Media's Lynch Lobbyists Mislead About 'Historic' Nomination Delay, Ignore Meese

April 26th, 2015 8:46 AM

Roll Call, the newspaper that covers Capitol Hill, featured a video of Missouri Senator Claire McCaskill playing the race card on the Senate floor about the vote to confirm Loretta Lynch for Attorney General.

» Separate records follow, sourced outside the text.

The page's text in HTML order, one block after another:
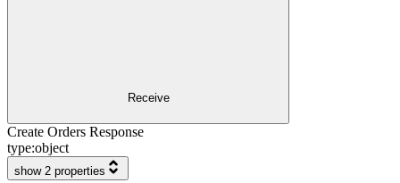
Receive
Create Orders Response
type:object
show 2 properties
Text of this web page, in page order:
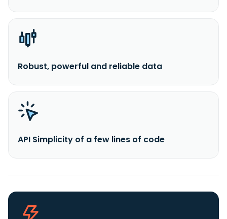
Robust, powerful and reliable data
API Simplicity of a few lines of code
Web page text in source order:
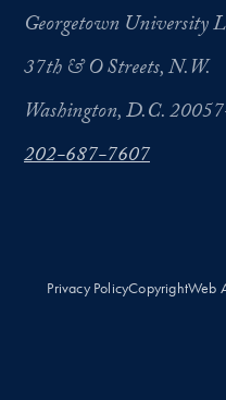
Georgetown University
37th & O Streets, N.W.
Washington, D.C.
202-687-7607
Privacy PolicyCopyrightWeb
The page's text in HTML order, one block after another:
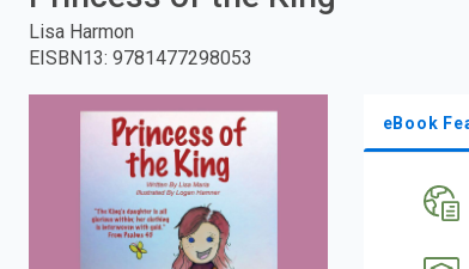
Lisa Harmon
EISBN13: 9781477298053
eBook
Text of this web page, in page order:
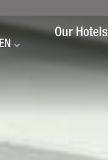
EN
Our Hotels
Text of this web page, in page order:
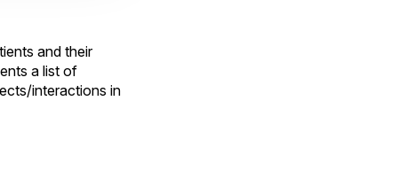
and their
a list of
interactions in
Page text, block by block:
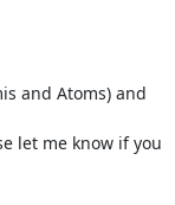
and Atoms) and
let me know if you
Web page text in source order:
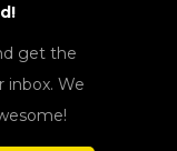
get the
inbox. We
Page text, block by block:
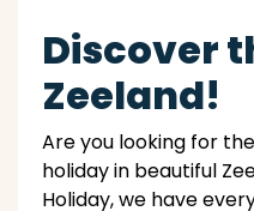
Discover
Zeeland!
Are you looking for
holiday in beautiful
Holiday, we have
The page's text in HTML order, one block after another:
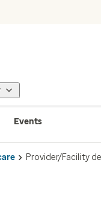
Events
Provider/Facility
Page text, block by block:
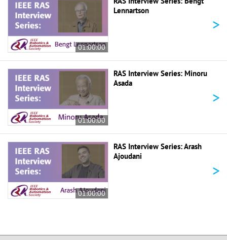
01:00:00
Lennartson
>
01:00:00
RAS Interview Series: Minoru
Asada
>
01:00:00
RAS Interview Series: Arash
Ajoudani
>
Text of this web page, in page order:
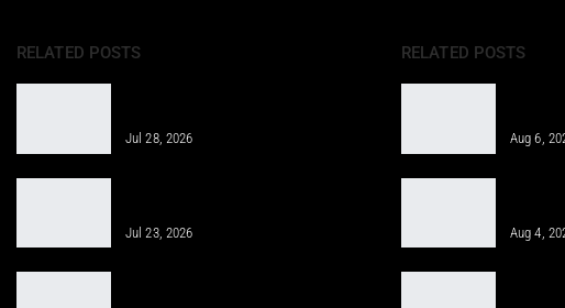
RELATED POSTS
Jul 28, 2026
Jul 23, 2026
RELATED POSTS
Aug 6,
Aug 4,
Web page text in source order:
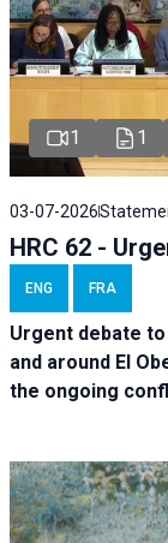
1 1
03-07-2026
HRC 62 -
ENG FRA
Urgent debate to
and around El
the ongoing
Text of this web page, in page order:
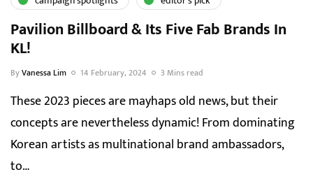
Pavilion Billboard & Its Five Fab Brands In
KL!
ByVanessa Lim 14 February, 2024 3 Mins read
These 2023 pieces are mayhaps old news, but their
concepts are nevertheless dynamic! From dominating
Korean artists as multinational brand ambassadors,
to…

And she wasn’t alone in getting this kind of attention - attention that was manifestly filled with flat-out untruth.

In this story by Roll Call’s David Hawkings back on March 12th, Hawking’s column was headed this way: "Republican Opposition to Lynch Might Make History."

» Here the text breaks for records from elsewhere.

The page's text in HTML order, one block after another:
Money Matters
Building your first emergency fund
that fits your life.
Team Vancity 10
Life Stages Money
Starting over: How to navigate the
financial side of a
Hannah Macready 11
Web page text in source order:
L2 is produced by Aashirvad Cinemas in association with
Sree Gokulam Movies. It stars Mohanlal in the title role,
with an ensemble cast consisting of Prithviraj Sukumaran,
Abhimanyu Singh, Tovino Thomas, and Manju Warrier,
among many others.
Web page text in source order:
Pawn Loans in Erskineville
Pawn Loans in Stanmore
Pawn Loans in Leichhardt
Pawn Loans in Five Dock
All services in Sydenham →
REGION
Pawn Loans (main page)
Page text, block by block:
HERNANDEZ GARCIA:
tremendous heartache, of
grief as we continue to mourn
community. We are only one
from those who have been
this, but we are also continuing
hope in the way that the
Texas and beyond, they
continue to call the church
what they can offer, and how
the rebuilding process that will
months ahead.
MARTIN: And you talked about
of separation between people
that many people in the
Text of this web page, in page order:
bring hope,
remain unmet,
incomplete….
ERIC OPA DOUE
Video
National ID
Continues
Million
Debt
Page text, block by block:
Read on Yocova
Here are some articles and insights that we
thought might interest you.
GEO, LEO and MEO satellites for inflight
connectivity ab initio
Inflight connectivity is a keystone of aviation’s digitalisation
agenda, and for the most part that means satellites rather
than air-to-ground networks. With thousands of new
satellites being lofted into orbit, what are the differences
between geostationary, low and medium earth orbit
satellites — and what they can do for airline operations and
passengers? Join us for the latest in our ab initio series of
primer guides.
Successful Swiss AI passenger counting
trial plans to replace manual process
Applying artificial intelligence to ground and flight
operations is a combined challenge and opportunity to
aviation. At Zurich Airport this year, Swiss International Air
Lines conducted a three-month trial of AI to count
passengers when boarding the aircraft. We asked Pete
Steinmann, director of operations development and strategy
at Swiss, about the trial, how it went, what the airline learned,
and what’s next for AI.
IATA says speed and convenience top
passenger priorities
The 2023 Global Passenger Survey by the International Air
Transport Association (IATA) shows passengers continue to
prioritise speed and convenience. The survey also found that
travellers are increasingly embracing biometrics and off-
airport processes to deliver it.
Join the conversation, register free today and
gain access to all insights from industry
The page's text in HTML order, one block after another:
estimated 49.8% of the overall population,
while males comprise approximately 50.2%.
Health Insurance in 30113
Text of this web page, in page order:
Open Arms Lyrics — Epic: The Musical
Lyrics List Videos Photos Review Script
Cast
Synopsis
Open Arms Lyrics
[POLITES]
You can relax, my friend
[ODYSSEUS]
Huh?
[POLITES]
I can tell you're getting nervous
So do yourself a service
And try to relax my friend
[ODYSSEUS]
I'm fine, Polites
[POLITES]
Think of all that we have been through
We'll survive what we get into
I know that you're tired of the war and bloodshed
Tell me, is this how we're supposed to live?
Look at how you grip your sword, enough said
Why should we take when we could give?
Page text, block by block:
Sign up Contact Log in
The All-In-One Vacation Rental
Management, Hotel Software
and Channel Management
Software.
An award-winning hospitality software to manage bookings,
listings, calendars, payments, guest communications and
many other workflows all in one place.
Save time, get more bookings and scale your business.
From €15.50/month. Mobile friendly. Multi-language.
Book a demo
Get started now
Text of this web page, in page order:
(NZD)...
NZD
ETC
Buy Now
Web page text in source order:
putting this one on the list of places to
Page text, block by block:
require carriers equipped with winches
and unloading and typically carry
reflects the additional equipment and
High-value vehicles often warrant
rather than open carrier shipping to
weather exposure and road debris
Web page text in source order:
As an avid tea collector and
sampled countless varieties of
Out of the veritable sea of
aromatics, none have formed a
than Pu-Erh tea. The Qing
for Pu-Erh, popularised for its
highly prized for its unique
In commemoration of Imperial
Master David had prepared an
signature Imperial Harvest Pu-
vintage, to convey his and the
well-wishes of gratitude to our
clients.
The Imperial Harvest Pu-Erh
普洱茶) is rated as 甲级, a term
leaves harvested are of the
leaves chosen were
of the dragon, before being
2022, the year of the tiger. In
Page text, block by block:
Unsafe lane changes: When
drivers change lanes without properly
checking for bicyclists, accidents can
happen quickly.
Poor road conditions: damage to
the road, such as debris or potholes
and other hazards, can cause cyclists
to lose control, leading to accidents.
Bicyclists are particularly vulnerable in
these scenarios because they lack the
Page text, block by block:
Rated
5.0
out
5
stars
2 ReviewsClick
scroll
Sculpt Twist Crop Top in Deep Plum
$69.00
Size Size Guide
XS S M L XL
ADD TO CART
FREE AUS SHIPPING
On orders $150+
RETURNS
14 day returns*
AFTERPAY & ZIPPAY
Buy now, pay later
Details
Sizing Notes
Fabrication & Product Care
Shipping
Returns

Hawkings wrote: “Lynch is on course to be confirmed this month after the longest wait ever for a nominee to be attorney general…”

When Lynch was confirmed on April 23rd, Roll Call’s Steve Dennis wrote that “the scars from the long, tortured confirmation process will linger far longer.” Dennis also made a point of quoting Vermont Senator Patrick Leahy as saying “Lynch has had to wait longer than any other attorney general nominee, and the Senate was making history for all the wrong reasons.”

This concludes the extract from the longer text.